The handsome actor grew up in Swaziland – he wears two watches, one set at Swaziland time – and spends large chunks of his life in exotic locations.

But there’s one place that remains special to him – Aberdeen and the north-east of Scotland.

He last visited three months ago, and is familiar with Doric as his wife Joan Washington, a highly respected vocal coach who has helped stars including Glenn Close, Nicolas Cage and Ewan McGregor nail an accent, is an Aberdonian.

“I really love coming up to Aberdeen and the north-east, particularly the coast area around Collieston where the family have a little holiday cottage,” said Richard.

“We used to come up regularly to visit my mother-in-law who was in her 90s, but sadly she passed away last year.

“We still come and visit family and friends as often as we can because it’s such a beautiful area,” said Richard, who wouldn’t rule out the idea of putting down permanent roots in the north-east one day.

Although having a busy day – Richard was in London meeting his old pal Peter Capaldi for lunch before jetting off to Australia to film his role in the comedy movie Kath & Kim: The Filum – he was delighted to talk about Rab.

“I’ve been a fan of Rab C. Nesbitt for a long, long while, ever since watching Gregor Fisher bring him to life in Naked Video and the Baldy Man,” he said.

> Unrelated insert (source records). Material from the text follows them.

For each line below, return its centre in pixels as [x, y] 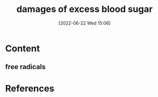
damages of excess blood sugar [85, 9]
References [30, 88]
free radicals [25, 67]
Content [23, 48]
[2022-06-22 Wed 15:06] [85, 23]
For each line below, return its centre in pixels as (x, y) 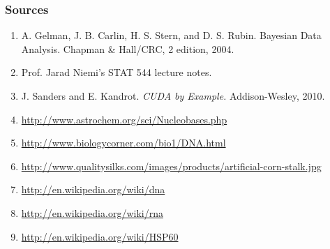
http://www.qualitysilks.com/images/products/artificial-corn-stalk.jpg (171, 166)
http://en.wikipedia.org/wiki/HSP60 (100, 236)
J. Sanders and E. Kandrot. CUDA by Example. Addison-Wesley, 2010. (173, 96)
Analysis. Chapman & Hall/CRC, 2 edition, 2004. (128, 48)
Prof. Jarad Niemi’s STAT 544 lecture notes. (117, 72)
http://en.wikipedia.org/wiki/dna (93, 189)
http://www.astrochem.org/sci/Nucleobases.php (124, 119)
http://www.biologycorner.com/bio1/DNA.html (123, 143)
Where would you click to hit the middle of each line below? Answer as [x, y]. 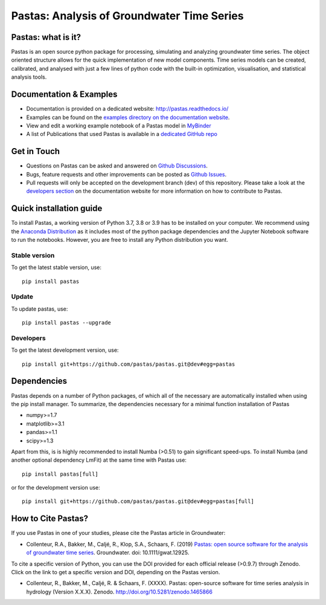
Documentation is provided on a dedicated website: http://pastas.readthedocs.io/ [127, 109]
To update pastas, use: [40, 309]
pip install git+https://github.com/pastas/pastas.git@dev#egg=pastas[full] [138, 501]
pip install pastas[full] [60, 474]
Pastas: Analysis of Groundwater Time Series [127, 16]
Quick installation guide [57, 209]
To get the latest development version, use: [65, 350]
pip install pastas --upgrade [67, 323]
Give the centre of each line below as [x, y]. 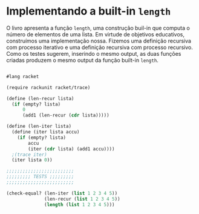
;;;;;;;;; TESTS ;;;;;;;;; [40, 177]
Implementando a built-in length [89, 11]
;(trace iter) [29, 155]
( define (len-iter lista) [39, 126]
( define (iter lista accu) [46, 132]
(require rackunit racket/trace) [48, 87]
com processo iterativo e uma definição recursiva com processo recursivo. [100, 47]
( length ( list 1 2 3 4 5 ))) [80, 204]
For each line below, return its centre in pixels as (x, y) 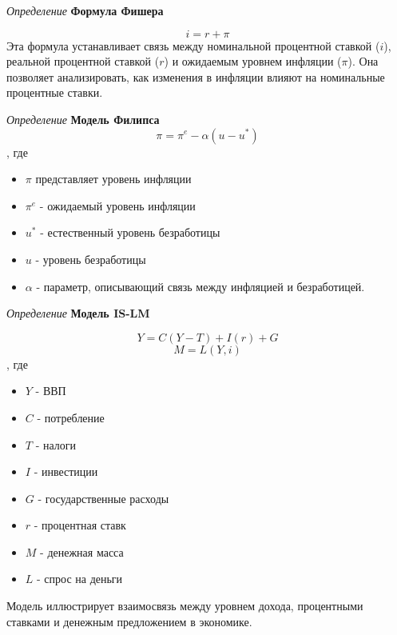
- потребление (71, 417)
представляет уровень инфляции (113, 179)
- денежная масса (82, 551)
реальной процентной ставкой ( (83, 61)
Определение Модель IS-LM (78, 313)
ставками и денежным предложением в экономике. (129, 621)
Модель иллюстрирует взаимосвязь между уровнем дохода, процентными (185, 606)
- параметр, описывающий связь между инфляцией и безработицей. (200, 286)
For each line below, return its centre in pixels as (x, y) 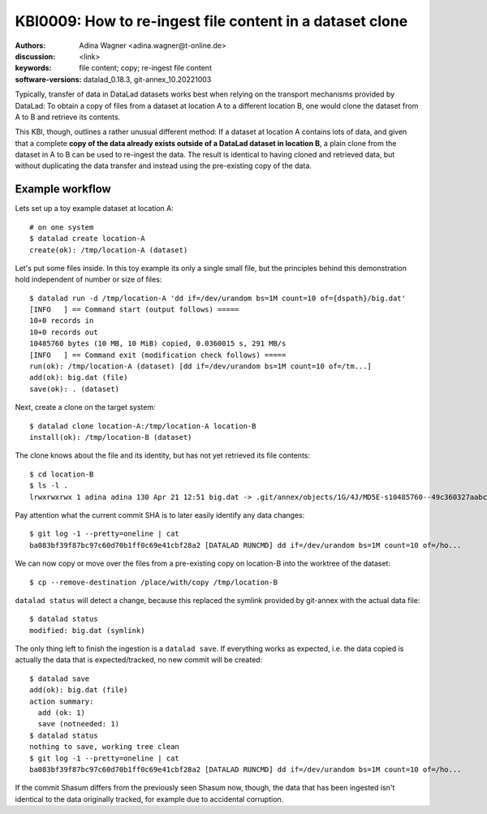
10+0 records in (62, 321)
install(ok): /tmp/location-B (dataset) (111, 437)
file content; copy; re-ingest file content (146, 68)
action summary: (62, 701)
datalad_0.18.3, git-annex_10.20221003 (147, 79)
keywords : (33, 68)
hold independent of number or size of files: (88, 279)
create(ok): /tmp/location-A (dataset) (109, 250)
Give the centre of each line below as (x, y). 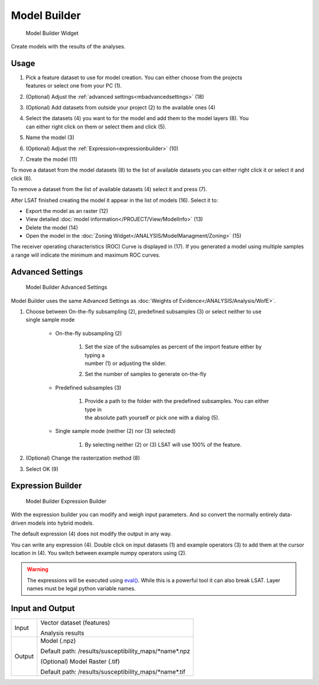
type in (93, 409)
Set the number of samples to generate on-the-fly (146, 374)
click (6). (22, 178)
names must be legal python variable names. (81, 589)
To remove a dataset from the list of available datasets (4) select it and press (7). (109, 189)
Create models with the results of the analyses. (68, 46)
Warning (38, 569)
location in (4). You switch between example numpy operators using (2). (99, 552)
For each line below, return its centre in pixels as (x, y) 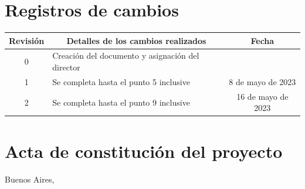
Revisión (27, 40)
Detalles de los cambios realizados (136, 40)
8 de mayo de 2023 (262, 81)
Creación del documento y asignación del (126, 55)
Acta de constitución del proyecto (144, 151)
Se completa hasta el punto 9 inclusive (121, 102)
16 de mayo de (262, 96)
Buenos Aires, (30, 179)
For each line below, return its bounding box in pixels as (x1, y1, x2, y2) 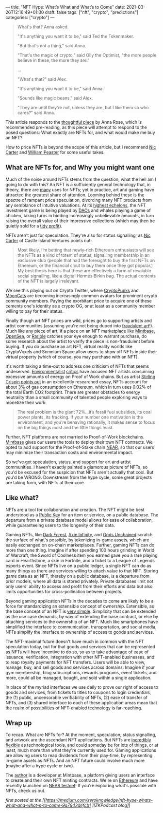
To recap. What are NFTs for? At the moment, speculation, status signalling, (5, 732, 157, 737)
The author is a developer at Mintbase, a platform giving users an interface (5, 772, 155, 778)
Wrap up (5, 719, 32, 727)
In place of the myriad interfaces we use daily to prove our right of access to (5, 684, 159, 690)
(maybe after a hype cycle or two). (5, 763, 75, 769)
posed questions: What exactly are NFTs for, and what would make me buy (5, 130, 155, 135)
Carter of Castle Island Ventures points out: (5, 237, 92, 243)
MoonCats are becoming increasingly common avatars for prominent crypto (5, 292, 157, 299)
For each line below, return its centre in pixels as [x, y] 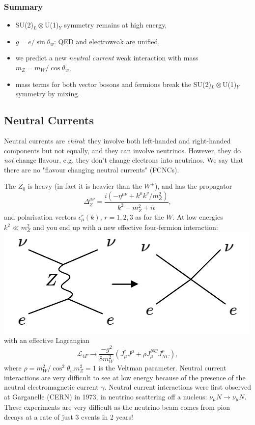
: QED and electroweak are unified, [107, 41]
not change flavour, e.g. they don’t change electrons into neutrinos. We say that [124, 160]
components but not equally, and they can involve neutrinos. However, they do [123, 150]
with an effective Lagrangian [47, 340]
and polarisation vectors [40, 216]
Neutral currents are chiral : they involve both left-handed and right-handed [117, 140]
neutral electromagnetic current [51, 387]
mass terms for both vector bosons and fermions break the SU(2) [113, 84]
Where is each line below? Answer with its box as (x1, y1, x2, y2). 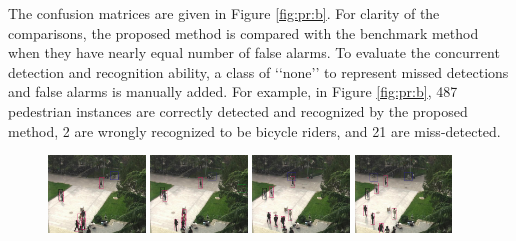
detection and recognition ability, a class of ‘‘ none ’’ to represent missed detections (8, 61, 509, 82)
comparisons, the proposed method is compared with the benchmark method (8, 22, 479, 43)
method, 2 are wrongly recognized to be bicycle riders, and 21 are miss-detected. (8, 120, 501, 141)
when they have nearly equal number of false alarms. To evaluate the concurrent (8, 42, 500, 63)
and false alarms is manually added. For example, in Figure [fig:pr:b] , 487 (8, 81, 458, 102)
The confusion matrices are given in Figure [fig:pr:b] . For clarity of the (8, 3, 440, 23)
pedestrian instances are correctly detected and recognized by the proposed (8, 100, 468, 121)
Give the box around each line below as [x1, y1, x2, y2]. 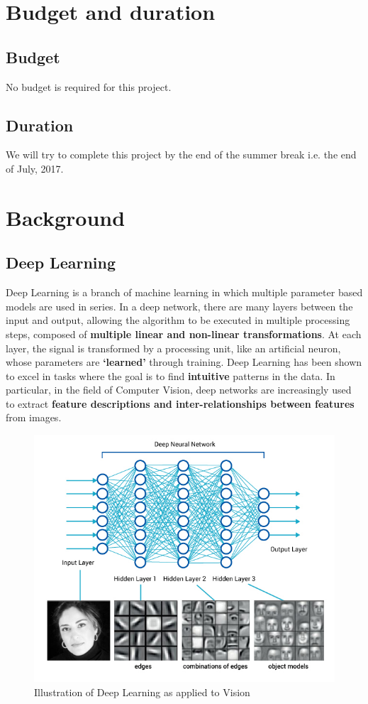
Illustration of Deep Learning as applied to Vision [34, 684, 250, 699]
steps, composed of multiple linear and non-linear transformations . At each [6, 326, 362, 341]
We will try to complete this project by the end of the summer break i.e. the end [6, 147, 357, 162]
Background [6, 202, 126, 232]
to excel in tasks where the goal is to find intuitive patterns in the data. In [6, 368, 335, 383]
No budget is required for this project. [6, 79, 172, 94]
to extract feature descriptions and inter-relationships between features [6, 396, 355, 411]
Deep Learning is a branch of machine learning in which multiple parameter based [6, 285, 363, 300]
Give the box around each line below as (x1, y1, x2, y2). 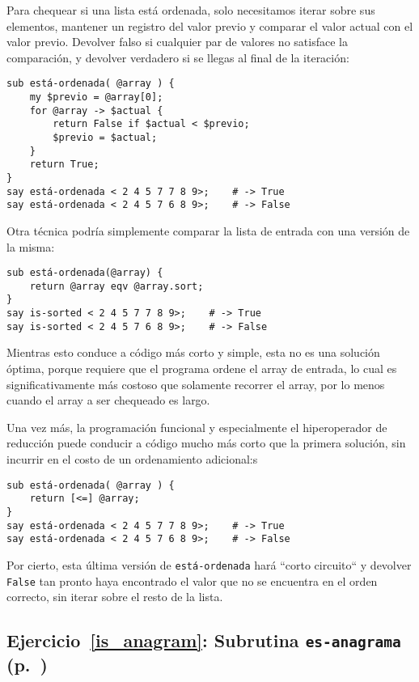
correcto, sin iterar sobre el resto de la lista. (6, 588, 223, 605)
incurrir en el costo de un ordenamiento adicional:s (6, 450, 258, 467)
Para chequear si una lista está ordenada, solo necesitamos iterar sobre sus (6, 2, 375, 18)
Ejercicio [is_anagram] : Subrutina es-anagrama (6, 628, 401, 653)
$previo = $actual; (53, 132, 158, 143)
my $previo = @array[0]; (29, 91, 163, 104)
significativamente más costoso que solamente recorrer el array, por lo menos (6, 375, 385, 392)
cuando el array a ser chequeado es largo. (6, 392, 210, 409)
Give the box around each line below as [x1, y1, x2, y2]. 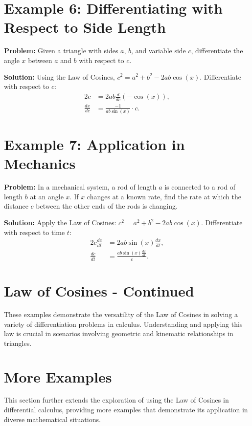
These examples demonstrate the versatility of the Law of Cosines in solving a [4, 309, 238, 319]
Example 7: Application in [4, 134, 185, 154]
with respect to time [4, 227, 65, 237]
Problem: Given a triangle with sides [4, 45, 118, 56]
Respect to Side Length [4, 17, 166, 37]
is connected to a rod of [164, 182, 235, 192]
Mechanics [4, 153, 76, 173]
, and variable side [131, 45, 186, 56]
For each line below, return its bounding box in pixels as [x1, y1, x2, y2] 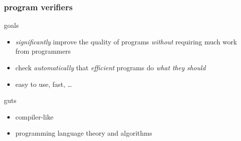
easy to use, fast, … [15, 79, 72, 89]
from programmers [15, 46, 71, 56]
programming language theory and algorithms [15, 128, 152, 138]
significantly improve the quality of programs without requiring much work [15, 36, 237, 46]
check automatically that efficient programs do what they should [15, 62, 206, 72]
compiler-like [15, 111, 54, 121]

“I’ve watched every episode and was thrilled that the show came back after being putting in mothballs, and was even more thrilled to be asked to appear in an episode of the new series.

“I play a government minister for work, Chingford Steel, who knocks on the Nesbitts’ door and gets whacked on the head with a frying pan by Mary Doll.

“They decide to kidnap me and it ends up with a full-scale siege.”

Richard appears in episode one, Broke, which starts on BBC2 at 10pm.

When Chingford Steel activates his official panic alarm to summon the police, Rab and Mary realise they will be arrested as soon as they let him go, so they decide to keep him.

As the siege situation develops, the police inspector in charge mistakenly decides the kidnappers are terrorists and asks for their demands.

This seems too good an opportunity for Rab and Mary to miss, so they “demand” a heated towel rail and a better bus service to the town centre.

Rab C. Nesbitt airs on Wednesday October 05th, 2011 at 10pm.